Since the normally distributed didn’t meet we will performed Mann Whitney U Test

my_test <-wilcox.test(first_group, second_group, exact = F)
my_test

## 
##  Wilcoxon rank sum test with continuity correction
## 
## data:  first_group and second_group
## W = 46.5, p-value = 0.03556
## alternative hypothesis: true location shift is not equal to 0

Conclusion

hypothesis testing: Ho: the mean of two groups is equal Ha: the mean of two groups is not equal

Since the p-value is less than 0.05 we failed to reject the null hypothesis, we can conclude now that both group have same distribution and the effect of pain relievers to first group is equal to the effect of pain relievers of second group.

Problem 2

A researcher was interested in the relationship between forearm length and, height. He measured the forearm lengths and heights of a sample of 16 women and obtained the following data. How might these data be (i) visualized and (ii) analyzed?

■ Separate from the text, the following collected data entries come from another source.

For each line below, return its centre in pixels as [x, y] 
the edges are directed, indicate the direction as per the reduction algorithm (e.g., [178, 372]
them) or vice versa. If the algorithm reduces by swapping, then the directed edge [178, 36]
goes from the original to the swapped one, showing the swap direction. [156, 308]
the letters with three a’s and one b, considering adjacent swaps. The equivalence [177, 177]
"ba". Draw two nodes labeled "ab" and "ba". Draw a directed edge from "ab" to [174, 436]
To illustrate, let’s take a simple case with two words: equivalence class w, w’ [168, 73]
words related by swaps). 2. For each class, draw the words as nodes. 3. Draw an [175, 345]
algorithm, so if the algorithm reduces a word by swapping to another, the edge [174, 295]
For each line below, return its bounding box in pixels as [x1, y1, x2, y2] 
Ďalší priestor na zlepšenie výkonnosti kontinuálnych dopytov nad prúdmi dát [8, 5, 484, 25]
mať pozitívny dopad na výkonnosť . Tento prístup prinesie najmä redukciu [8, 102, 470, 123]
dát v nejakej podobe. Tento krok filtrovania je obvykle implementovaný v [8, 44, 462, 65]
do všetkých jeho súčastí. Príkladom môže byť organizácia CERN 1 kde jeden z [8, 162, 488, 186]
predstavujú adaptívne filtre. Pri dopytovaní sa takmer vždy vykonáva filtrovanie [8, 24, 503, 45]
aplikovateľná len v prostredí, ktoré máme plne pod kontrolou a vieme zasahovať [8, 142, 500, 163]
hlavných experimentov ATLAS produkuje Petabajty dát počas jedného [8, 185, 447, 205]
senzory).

height <- c(163,161,151,163,166,168,170,163,175,178,163,161,173,160,158,170)
length <- c(25.5,26,25,25,27.2,26,26,26,26,27,24.5,26,28,24.5,25,26)

forearm <- data.frame(height, length)

plot the data

forearm %>% 
ggplot(aes(height, length, color = height))+
  scale_color_viridis_c()+
  geom_point(size = 3)+
  geom_smooth(method = lm, se = F)+
  theme_bw()

## `geom_smooth()` using formula 'y ~ x'

### Analyze The graph above have a positive linearity that going up and have some an outliers occurred.

Get Correlation coeffiecent

cor(forearm$length, forearm$height)

## [1] 0.656379

The r value is 0.66 which mean that the relationship between height and length is moderately positive strong or we can say that while height increasing there a change of forearm also increasing.